Abstract
Here we report the testing and application of a simple, structure-aware framework to design target-specific screening libraries for drug development. Our approach combines advances in generative artificial intelligence (AI) with conventional molecular docking to rapidly explore chemical space conditioned on the unique physiochemical properties of the active site of a biomolecular target. As a proof-of-concept, we used our framework to construct a focused library for cyclin-dependent kinase type-2 (CDK2). We then used it to rapidly generate a library specific to the active site of the main protease (Mpro) of the SARS-CoV-2 virus, which causes COVID-19. By comparing approved and experimental drugs to compounds in our library, we also identified six drugs, namely, Naratriptan, Etryptamine, Panobinostat, Procainamide, Sertraline, and Lidamidine, as possible SARS-CoV-2 Mpro targeting compounds and, as such, potential drug repurposing candidates. To complement the open-science COVID-19 drug discovery initiatives, we make our SARS-CoV-2 Mpro library fully accessible to the research community (https://github.com/atfrank/SARS-CoV-2).
Developing new drugs is costly and timeconsuming; by some estimates, bringing a new drug to market requires ~13 years at the cost of ~US$1 billion.(1) As such, there is a keen interest in accelerating the drug development pipeline and reduce its cost. In principle, computer-aided drug development can both accelerate and lower the cost of identifying viable drug candidates.(2) For instance, during hit identification, where the goal is to identify small molecules that may bind to the target, one could restrict testing to only the compounds that are predicted to bind to the target with high affinity. However, the computational cost of screening large chemical libraries can still be burdensome. The computation cost of virtual screening could be reduced by working with smaller and more focused, targetspecific virtual libraries, enriched in compounds that are likely to bind to a specific site on the target of interest.(3) Such libraries can be constructed by carrying out de novo design, during which compounds are designed on-the-fly, guided by the unique physiochemical properties of the active site of the target.(4–17) However, because of the difficulty in formalizing diverse reaction rules and implementing robust algorithms to intelligently apply them, up to this point, such de novo design frameworks often produce synthetically inaccessible compounds.
Fortunately, advances in generative artificial intelligence now make it possible to design both chemically novel and synthetically feasible compounds in silico.(18–23) Noteworthy among these frameworks are those based on autoencoders.

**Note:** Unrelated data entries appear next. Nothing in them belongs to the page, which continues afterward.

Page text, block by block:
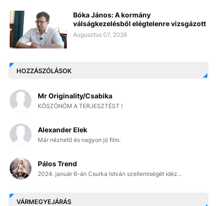
Bóka János: A kormány
válságkezelésből elégtelenre vizsgázott
Augusztus 07, 2026
HOZZÁSZÓLÁSOK
Mr Originality/Csabika
KÖSZÖNÖM A TERJESZTÉST !
Alexander Elek
Már nézhető és nagyon jó film.
Pálos Trend
2024. január 6-án Csurka István szellemiségét idéz...
VÁRMEGYEJÁRÁS
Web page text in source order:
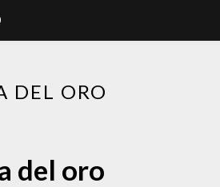
DEL ORO
del oro
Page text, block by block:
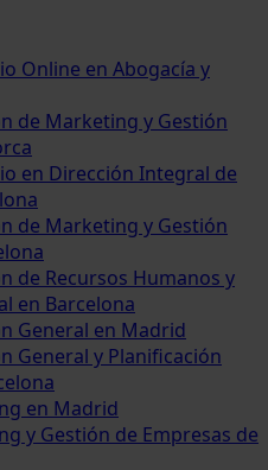
Online en Abogacía y
de Marketing y Gestión
en Dirección Integral de
de Marketing y Gestión
de Recursos Humanos y
en Barcelona
General en Madrid
General y Planificación
en Madrid
y Gestión de Empresas de
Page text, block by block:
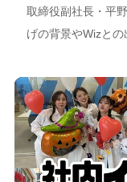
取締役副社長・平
げの背景やWizとの
海道が描く今後の
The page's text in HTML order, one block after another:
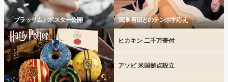
「ブラッサム」ポスター公開 深澤 有田とのテンポ手応え
ヒカキン 二千万寄付
アソビ 米国拠点設立

Autoencoders are unsupervised machine learning models that, by virtue of their architecture, are able to learn a compact, latent space representation of chemical space when they are trained with molecular data. The task of designing target-specific libraries can, therefore, be cast as one of exploring the latent space of such models, conditioned on the unique properties of the active site on the target of interest. Currently lacking, however, are efficient, structure-aware strategies for sampling the latent space of generative molecular models. If developed, such techniques could find utility in constructing active-site and targetspecific virtual libraries that are likely to contain hit compounds that, if synthesized, might bind to the targeted site. More immediately, they could be used to construct a ligand-based pharmacophore model that can be used to screen millions of compounds in a matter of seconds.(24)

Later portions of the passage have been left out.